Step 2: Upload Data to Amazon CloudSearch for Indexing - Amazon CloudSearch

Step 2: Upload Data to Amazon CloudSearch for Indexing

You upload the data you want to search to your domain so that Amazon CloudSearch can build and deploy a searchable index. To be indexed by Amazon CloudSearch, the data must be formatted in either JSON or XML. The Amazon CloudSearch console can automatically convert the following file types to the required format:

  • Document batches formatted in JSON or XML (.json, .xml)

  • Comma Separated Value (.csv)

  • Text Documents (.txt)

When you upload a CSV file, Amazon CloudSearch parses each row separately. The first row defines the document fields, and each subsequent row becomes a separate document. For all other file types Amazon CloudSearch creates a single document and the contents of the file are mapped to a single text field. If metadata is available for the file, the metadata is mapped to corresponding document fields—the fields generated from the document metadata vary depending on the file type.

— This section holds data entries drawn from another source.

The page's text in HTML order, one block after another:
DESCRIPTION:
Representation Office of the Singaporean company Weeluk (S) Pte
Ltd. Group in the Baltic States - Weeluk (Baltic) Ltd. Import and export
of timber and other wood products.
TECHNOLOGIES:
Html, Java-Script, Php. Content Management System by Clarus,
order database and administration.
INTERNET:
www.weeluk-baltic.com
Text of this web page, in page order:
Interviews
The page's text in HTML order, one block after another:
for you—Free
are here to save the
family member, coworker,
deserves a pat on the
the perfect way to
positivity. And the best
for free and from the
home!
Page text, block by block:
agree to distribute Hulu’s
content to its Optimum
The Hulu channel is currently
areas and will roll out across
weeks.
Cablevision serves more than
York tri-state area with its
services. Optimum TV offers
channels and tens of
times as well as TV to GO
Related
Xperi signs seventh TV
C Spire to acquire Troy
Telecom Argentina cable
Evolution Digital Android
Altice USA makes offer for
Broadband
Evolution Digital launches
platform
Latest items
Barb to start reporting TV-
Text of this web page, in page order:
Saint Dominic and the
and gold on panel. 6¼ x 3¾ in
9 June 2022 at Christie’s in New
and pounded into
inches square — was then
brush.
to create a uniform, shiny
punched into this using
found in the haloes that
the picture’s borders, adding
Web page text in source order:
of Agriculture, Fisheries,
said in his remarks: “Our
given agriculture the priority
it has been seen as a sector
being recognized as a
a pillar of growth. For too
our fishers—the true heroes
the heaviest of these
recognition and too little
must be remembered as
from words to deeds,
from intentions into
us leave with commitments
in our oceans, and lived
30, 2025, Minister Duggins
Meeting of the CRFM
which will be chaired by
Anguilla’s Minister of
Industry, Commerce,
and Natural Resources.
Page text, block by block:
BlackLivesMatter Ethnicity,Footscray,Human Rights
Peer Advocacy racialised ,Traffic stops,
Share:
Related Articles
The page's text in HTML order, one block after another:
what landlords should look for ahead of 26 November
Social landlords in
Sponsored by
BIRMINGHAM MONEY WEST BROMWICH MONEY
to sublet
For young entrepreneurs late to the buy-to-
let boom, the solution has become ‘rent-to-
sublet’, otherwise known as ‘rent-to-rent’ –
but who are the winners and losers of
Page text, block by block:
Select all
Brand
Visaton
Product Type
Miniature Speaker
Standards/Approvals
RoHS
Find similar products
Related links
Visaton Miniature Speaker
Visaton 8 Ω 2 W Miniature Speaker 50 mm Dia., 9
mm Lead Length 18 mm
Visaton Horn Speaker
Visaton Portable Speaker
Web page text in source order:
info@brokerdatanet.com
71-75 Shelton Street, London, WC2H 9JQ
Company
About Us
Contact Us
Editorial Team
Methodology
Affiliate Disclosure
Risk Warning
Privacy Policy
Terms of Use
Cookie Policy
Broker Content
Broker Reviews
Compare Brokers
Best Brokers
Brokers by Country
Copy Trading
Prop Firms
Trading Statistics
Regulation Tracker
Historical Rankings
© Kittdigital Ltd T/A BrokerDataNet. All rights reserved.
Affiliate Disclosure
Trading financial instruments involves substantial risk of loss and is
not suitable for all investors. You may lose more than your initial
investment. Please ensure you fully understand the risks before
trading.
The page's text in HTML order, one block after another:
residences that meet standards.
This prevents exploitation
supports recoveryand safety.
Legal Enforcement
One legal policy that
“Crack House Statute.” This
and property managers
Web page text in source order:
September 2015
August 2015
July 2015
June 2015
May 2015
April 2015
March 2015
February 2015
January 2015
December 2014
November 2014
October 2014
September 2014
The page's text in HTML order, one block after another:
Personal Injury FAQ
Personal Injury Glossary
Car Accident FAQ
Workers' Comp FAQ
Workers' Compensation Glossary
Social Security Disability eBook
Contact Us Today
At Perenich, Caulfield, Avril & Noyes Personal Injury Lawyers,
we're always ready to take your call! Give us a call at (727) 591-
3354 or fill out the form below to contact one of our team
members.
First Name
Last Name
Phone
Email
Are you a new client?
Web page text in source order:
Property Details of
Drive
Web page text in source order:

The sample IMDb movies data is already formatted in JSON.

This tutorial shows how to submit data through the Amazon CloudSearch console, but you can also convert and upload documents with the command line tools, and upload documents using the documents/batch resource. (To upload more than 5 MB of data, you must use the command line tools or API.)

To upload the sample data to your movies domain
  1. Go to the Amazon CloudSearch console at https://console.aws.amazon.com/cloudsearch/home.

  2. In the left navigation pane, choose Domains. Choose the name of your movies domain to view the domain dashboard.

  3. Choose Actions, Upload documents.

  4. Select Sample data and choose IMDb movies (demo) from the dropown.

  5. Choose Next.

  6. Review the upload summary and choose Upload documents to send the data to your domain for indexing.

    Note

    To see how the data is formatted, choose Download the generated document batch. For more information about preparing your own data, see Preparing Your Data.

You now have a fully functional Amazon CloudSearch domain that you can start searching. Updates are applied continuously in the order they are received, so you can start searching your domain right away.